Twitter user “rybla” started off innocently enough. Excited about having bought tickets to see musician Mike Doughty, he quoted “Screenwriter’s Blues”, a song from Doughty’s previous band, Soul Coughing, saying he was going to a venue to see Doughty’s name “five feet long and luminous”.
He probably wasn’t expecting Doughty to reply, or certainly not to reply with, “I hate that song.” And soon thereafter, a loud request: “Soul Coughing fans: please DROP IT. I am NOT THAT GUY ANYMORE. If you must cling to it, please DON’T BOTHER ME WITH SOUL COUGHING SHIT.”
It’s hard to blame rybla for his enthusiasm, and he was, after all, tweeting his enthusiasm for seeing Mike Doughty’s show, not carrying a torch for a vanished band. But equally, it’s hard to blame artists like Doughty if they’re touchy about living under the shadow of an artistic past.
Soul Coughing was a widely-acclaimed and popular alternative band from the mid-90s, their music an eclectic mix of rock, hip-hop, jazz, and avant-garde. They made a splash with songs like “Super Bon Bon”, and got a lot of modern-rock airplay, but split acrimoniously in 2000. Frontman Mike Doughty promptly took up his solo career, but his solo music shifted to a stripped-down, singer-songerwriter vein. The new material also found both critical and commercial success, and for good reason — but fans coming to his new songs and expecting “Soul Coughing 2.0” were often disappointed.
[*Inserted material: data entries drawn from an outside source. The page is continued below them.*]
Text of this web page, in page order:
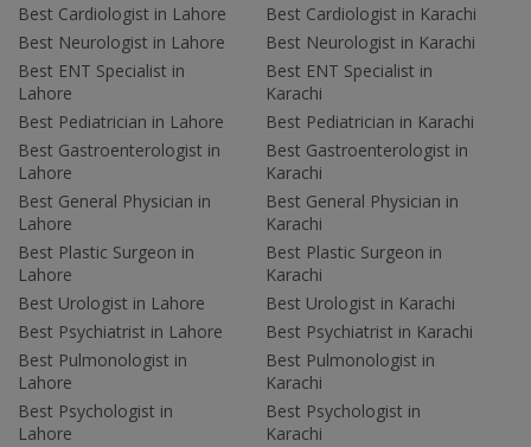
Best Cardiologist in Lahore
Best Neurologist in Lahore
Best ENT Specialist in
Lahore
Best Pediatrician in Lahore
Best Gastroenterologist in
Lahore
Best General Physician in
Lahore
Best Plastic Surgeon in
Lahore
Best Urologist in Lahore
Best Psychiatrist in Lahore
Best Pulmonologist in
Lahore
Best Psychologist in
Lahore
Best Cardiologist in Karachi
Best Neurologist in Karachi
Best ENT Specialist in
Karachi
Best Pediatrician in Karachi
Best Gastroenterologist in
Karachi
Best General Physician in
Karachi
Best Plastic Surgeon in
Karachi
Best Urologist in Karachi
Best Psychiatrist in Karachi
Best Pulmonologist in
Karachi
Best Psychologist in
Karachi
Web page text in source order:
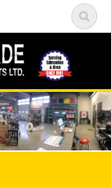
148 Street NW
AB T5L 2H9
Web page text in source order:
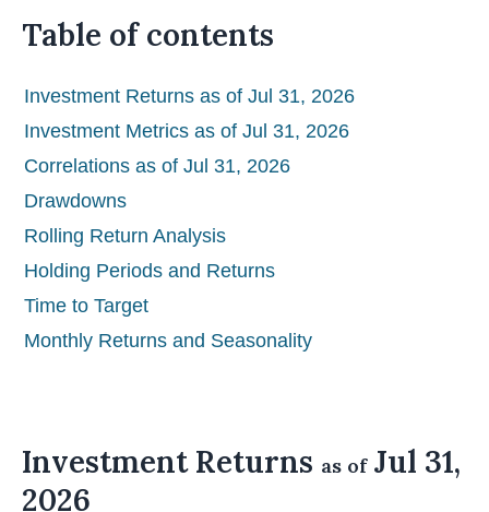
Table of contents
Investment Returns as of Jul 31, 2026
Investment Metrics as of Jul 31, 2026
Correlations as of Jul 31, 2026
Drawdowns
Rolling Return Analysis
Holding Periods and Returns
Time to Target
Monthly Returns and Seasonality
Investment Returns as ofJul 31,
2026
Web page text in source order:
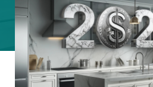
BLOG
FAQ
TEMPLATE CHECKLIST
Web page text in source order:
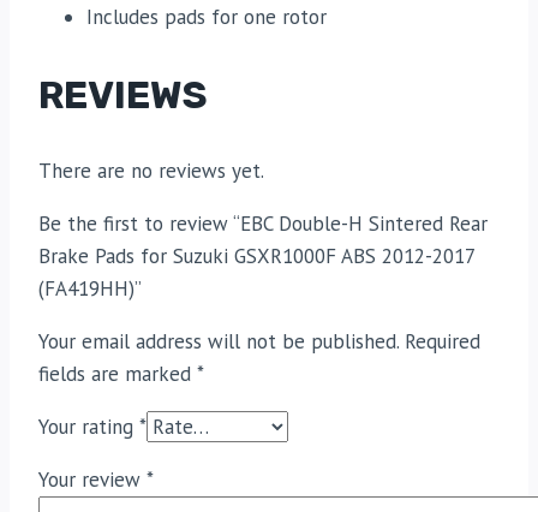
Includes pads for one rotor
REVIEWS
There are no reviews yet.
Be the first to review “EBC Double-H Sintered Rear
Brake Pads for Suzuki GSXR1000F ABS 2012-2017
(FA419HH)”
Your email address will not be published. Required
fields are marked *
Your rating *
Your review *
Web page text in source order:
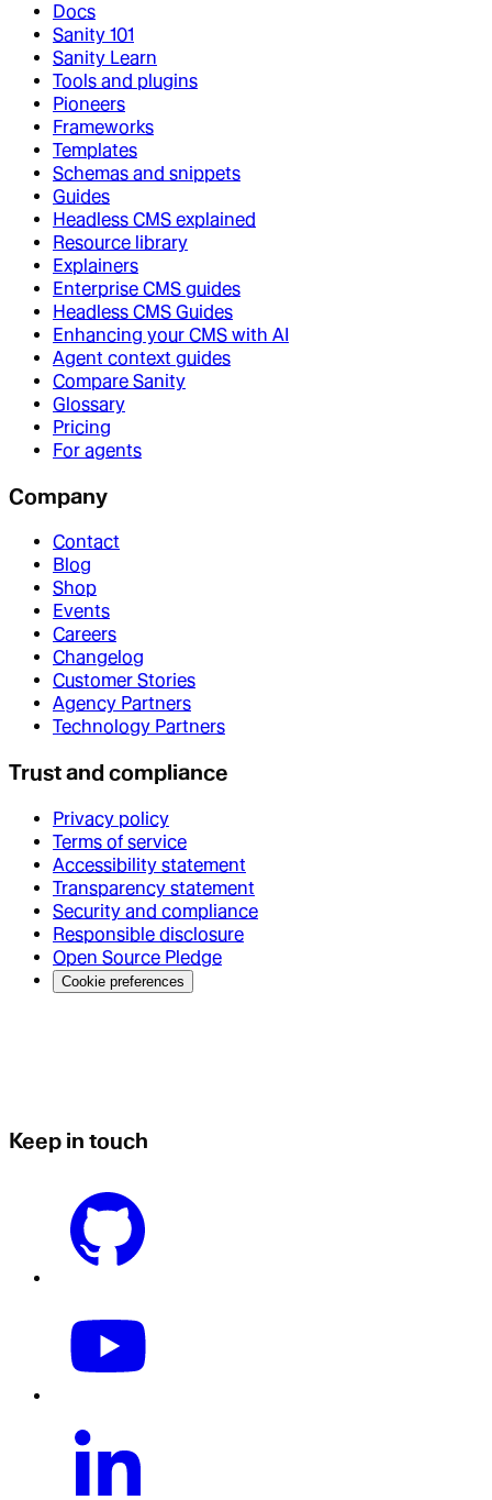
Docs
Sanity 101
Sanity Learn
Tools and plugins
Pioneers
Frameworks
Templates
Schemas and snippets
Guides
Headless CMS explained
Resource library
Explainers
Enterprise CMS guides
Headless CMS Guides
Enhancing your CMS with AI
Agent context guides
Compare Sanity
Glossary
Pricing
For agents
Company
Contact
Blog
Shop
Events
Careers
Changelog
Customer Stories
Agency Partners
Technology Partners
Trust and compliance
Privacy policy
Terms of service
Accessibility statement
Transparency statement
Security and compliance
Responsible disclosure
Open Source Pledge
Cookie preferences
Keep in touch

Doughty is far from the only artist, in whatever medium, to have his or her older, popular material loom large over the current work. When the Kinks played my hometown in 1989, they plowed through “You Really Got Me” at a hyperspeed tempo, seemingly eager to get that obligatory chestnut out of the way — and that was twenty years ago; one can only imagine Ray Davies’ opinion of the tune now. When a group like the Rolling Stones says, “Here’s a track off the new album,” it’s a signal to the crowd that they’re about to be bored for the next three and a half minutes. It makes one understand why J.D. Salinger retreated from the public eye and stopped publishing. In the Barenaked Ladies tune “Box Set”, the protagonist, a faded pop star, laments:
But now it seems all that people want
is what I used to be
and every time I try to do something new
all they want is 1973
For too many of Mike Doughty’s fans, all they want is 1996. Fans are drawn to an artist because of a certain style; when that style evolves, fans don’t always follow. The Byrds got famous for their folk-rock sound; when they veered country, the fans dropped away. U2 are one of the few bands whose audience has stayed strong despite changes in style, and even then, their electropop stylings on Zooropa and Pop led to weaker album sales; when someone describes “the U2 sound”, they mean the anthemic crackle of the Unforgettable Fire days, not “Beautiful Day”. Doughty’s current output is thoughtful and catchy, but the Soul Coughing material may well remain his “signature style” in the popular eye. Like it or not — and clearly he doesn’t — the Soul Coughing tunes loom five feet long and luminous.
Any artist with such a past has to come to terms with it, one way or another. For some, like the Kinks, it’s to bite one’s tongue and plow on. For others, like Cat Stevens, it’s a wholesale rejection. For many, it’s somewhere in between; even Doughty still plays a Soul Coughing tune or two nowadays. The recent Twitter exchange, however, shows that to wrestle with one’s body of creative work can be easier than it looks. While Doughty’s solo material has done well and he regularly plays midsize theaters and similar venues, his current work still doesn’t have the recognition and sales that his Soul Coughing material did; this undoubtedly contributes to his discomfort with his past. There may also be a deeper motive behind his lashing out; during his Soul Coughing days, Doughty was a drug addict, and that may color his opinion of his musical output during that time. Nowadays, hooked on nothing but coffee, he clearly doesn’t look upon the late 90s with happy memories.
Perhaps it was too much coffee that made him forget that the immediacy of the Internet doesn’t always work in one’s favor, and that it can be all too easy to click “Send”. Criticizing a fan is never smart, especially if that fan is lauding your older material and not saying it’s better than your current output. As of right now, “rybla” seems to have deleted or renamed his Twitter account, so we can only see Doughty’s half of the conclusion of their conversation: “I apologize”.
And the next day, remorse: “I have a most acute emotional hangover.”